What you will do | Could you filter the records below and keep only the lines with the word "have"?

Extracted information |
——————

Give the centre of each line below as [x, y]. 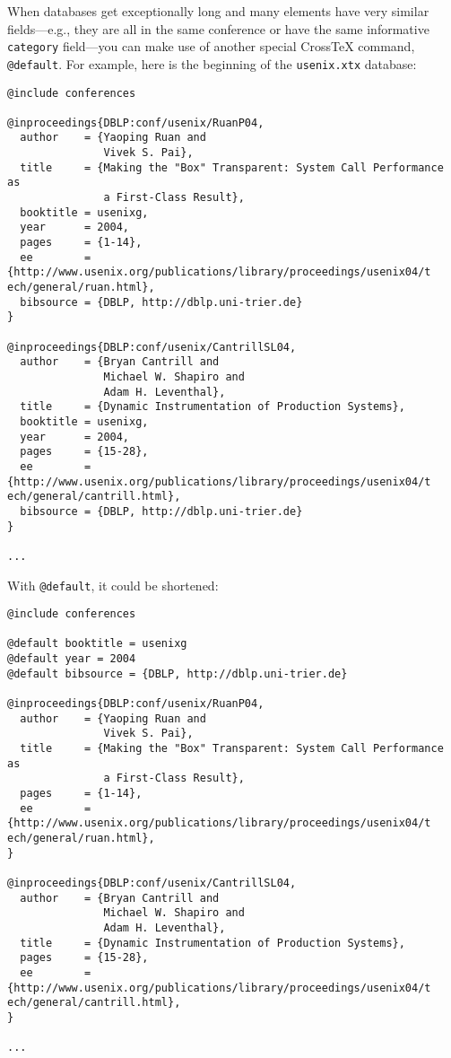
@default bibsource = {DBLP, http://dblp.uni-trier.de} [178, 673]
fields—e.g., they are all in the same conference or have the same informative [218, 28]
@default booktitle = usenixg [97, 644]
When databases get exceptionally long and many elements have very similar [218, 11]
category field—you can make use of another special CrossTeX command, [211, 46]
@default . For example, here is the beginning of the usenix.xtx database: [212, 63]
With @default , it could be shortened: [113, 585]
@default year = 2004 [72, 659]

——————

Task response |
fields—e.g., they are all in the same conference or have the same informative [218, 28]
When databases get exceptionally long and many elements have very similar [218, 11]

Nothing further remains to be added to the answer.